■ **Instructions for the task**
Every line of the material below in which "Tables" shows up is to be located and copied.

■ **Records to use**
-.-.-

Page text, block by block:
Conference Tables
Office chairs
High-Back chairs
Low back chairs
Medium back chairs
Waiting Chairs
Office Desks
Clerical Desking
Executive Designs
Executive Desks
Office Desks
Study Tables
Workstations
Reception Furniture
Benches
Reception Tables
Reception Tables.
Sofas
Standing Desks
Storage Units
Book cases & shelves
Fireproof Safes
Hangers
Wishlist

-.-.-

■ **Your response**
Conference Tables
Study Tables
Reception Tables
Reception Tables.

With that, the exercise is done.